Probing a Hydrogen-π Interaction Involving a Trapped Water Molecule in the Solid State

The detection and characterization of trapped water molecules in chemical entities and biomacromolecules remains a challenging task for solid materials. We herein present proton-detected solid-state Nuclear Magnetic Resonance (NMR) experiments at 100 kHz magic-angle spinning and at high static magnetic-field strengths (28.2 T) enabling the detection of a single water molecule fixed in the calix[4]arene cavity of a lanthanide complex by a combination of three types of non-covalent interactions. The water proton resonances are detected at a chemical-shift value close to zero ppm, which we further confirm by quantum-chemical calculations. Density Functional Theory calculations pinpoint to the sensitivity of the proton chemical-shift value for hydrogen-pi interactions.
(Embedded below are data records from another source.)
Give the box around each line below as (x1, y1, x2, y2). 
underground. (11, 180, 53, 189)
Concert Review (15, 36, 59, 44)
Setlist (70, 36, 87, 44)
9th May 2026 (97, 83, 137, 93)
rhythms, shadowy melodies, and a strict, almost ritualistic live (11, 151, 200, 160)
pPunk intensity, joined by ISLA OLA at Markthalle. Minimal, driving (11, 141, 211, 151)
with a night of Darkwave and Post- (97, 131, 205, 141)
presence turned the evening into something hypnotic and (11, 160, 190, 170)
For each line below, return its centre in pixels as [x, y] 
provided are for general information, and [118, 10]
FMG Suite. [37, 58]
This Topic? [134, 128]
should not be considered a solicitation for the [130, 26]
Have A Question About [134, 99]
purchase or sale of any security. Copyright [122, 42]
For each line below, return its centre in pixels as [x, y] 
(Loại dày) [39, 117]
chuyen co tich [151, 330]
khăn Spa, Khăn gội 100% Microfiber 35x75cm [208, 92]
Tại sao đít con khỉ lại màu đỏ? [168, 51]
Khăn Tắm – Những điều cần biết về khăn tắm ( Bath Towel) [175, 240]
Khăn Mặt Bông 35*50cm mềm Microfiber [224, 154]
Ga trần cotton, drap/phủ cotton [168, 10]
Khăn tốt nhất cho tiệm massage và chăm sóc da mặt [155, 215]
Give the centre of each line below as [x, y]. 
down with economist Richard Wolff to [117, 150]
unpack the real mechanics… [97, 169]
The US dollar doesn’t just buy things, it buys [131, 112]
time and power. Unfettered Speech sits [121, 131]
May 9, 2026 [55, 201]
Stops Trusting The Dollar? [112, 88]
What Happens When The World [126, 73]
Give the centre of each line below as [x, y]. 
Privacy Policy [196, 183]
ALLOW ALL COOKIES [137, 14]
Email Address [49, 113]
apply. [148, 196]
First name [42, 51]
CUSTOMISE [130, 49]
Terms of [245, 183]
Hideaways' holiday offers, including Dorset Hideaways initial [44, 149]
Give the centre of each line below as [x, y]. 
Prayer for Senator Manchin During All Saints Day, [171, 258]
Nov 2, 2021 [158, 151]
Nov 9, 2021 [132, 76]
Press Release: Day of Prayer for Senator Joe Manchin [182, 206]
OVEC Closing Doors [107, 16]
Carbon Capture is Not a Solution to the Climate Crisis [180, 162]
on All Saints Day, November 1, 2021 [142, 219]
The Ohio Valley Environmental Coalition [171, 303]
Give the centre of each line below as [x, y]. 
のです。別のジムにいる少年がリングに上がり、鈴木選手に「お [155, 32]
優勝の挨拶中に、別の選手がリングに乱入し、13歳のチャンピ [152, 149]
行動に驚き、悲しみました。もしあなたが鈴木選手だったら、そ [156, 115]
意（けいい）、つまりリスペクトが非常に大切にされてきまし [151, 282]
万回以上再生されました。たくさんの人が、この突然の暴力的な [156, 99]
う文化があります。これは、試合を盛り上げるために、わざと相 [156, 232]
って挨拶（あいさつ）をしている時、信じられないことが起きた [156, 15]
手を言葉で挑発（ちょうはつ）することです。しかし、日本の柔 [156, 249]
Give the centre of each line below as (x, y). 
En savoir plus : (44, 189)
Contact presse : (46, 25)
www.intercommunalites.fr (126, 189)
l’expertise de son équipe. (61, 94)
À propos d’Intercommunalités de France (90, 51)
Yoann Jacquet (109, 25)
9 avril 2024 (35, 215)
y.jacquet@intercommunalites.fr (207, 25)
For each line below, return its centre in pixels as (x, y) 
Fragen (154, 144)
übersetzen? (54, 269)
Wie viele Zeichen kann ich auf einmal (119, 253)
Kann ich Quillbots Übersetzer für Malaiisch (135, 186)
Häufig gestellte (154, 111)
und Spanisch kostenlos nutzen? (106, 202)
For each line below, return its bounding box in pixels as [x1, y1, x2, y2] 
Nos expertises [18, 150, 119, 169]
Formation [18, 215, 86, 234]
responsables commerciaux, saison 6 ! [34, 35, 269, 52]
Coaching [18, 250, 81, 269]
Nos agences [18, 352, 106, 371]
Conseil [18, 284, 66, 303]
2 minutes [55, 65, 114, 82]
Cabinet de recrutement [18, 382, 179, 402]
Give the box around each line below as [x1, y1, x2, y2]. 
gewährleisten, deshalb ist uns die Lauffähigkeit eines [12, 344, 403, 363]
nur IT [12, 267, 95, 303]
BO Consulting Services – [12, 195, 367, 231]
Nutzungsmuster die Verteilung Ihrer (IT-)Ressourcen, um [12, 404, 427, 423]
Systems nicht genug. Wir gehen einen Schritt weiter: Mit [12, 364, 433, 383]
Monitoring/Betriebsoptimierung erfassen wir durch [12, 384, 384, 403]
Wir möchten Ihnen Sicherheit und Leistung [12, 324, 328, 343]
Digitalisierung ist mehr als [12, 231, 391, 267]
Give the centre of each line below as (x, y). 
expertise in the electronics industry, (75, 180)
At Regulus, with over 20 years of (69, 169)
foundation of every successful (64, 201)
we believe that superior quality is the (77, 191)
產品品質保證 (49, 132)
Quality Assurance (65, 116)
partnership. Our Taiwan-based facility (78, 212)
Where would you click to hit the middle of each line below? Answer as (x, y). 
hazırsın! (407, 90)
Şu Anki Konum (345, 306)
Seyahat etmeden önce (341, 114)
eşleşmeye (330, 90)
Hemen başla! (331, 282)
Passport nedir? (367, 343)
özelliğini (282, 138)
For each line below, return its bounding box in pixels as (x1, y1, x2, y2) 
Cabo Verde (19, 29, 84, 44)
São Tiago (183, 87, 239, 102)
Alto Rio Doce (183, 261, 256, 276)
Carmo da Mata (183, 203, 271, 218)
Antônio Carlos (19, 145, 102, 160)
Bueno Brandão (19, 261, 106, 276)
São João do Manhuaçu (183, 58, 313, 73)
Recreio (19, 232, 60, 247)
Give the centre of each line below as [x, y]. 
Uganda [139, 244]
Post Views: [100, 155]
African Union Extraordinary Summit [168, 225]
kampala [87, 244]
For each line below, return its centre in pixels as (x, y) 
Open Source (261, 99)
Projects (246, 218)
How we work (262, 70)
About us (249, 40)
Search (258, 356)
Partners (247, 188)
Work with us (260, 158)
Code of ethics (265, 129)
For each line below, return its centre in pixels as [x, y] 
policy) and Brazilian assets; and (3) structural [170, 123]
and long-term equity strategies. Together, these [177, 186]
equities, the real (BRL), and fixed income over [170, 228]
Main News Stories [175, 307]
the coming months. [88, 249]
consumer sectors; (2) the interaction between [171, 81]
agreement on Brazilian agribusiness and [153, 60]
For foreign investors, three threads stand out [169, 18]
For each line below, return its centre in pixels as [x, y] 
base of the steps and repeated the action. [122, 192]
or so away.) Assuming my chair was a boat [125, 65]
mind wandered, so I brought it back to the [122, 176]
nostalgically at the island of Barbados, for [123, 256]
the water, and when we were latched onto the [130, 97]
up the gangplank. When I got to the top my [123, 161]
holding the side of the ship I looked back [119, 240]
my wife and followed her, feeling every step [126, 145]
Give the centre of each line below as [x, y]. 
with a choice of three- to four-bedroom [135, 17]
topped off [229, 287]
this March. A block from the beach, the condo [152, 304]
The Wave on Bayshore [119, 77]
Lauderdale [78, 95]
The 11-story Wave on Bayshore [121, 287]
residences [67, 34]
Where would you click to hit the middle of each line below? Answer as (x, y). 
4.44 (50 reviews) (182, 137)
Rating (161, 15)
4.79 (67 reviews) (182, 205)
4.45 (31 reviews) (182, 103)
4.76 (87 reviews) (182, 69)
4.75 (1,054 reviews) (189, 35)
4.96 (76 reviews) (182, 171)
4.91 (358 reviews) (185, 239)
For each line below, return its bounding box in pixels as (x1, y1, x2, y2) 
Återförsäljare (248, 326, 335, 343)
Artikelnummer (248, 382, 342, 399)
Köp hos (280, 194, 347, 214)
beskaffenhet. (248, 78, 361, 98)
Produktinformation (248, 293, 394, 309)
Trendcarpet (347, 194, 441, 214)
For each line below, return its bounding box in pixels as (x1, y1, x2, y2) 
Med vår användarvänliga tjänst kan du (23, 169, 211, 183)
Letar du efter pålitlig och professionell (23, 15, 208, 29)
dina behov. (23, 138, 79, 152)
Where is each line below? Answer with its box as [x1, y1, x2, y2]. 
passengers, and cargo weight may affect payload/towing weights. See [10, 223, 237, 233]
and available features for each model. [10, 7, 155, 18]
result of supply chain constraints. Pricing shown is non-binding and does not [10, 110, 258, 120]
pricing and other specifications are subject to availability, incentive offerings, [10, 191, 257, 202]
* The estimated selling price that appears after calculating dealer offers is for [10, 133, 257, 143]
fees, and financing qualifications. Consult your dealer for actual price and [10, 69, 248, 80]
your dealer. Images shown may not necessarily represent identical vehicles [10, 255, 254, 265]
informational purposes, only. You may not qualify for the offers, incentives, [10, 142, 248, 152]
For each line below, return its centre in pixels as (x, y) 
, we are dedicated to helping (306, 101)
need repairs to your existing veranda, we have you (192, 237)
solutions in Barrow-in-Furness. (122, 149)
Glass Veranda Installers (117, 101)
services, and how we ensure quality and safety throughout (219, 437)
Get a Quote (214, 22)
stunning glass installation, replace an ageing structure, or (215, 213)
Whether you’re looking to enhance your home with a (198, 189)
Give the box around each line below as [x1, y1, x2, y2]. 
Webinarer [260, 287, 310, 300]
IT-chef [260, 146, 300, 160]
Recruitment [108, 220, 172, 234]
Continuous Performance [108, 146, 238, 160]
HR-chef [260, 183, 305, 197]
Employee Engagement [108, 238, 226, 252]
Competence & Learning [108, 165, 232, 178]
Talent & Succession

Our study highlights how proton-detected solid-state NMR is turning into the method-of-choice in probing weak non-covalent interactions driving a whole branch of molecular-recognition events in chemistry and biology.

Automated summary

In this study, proton-detected solid-state Nuclear Magnetic Resonance (NMR) experiments were used to detect a single water molecule trapped in a lanthanide complex by analyzing three types of non-covalent interactions. The water proton resonances were detected at a chemical-shift value close to zero ppm, which was further confirmed by quantum-chemical calculations. Density Functional Theory calculations revealed the sensitivity of the proton chemical-shift value for hydrogen-pi interactions. This study highlights the importance of proton-detected solid-state NMR in probing weak non-covalent interactions in molecular recognition events in chemistry and biology.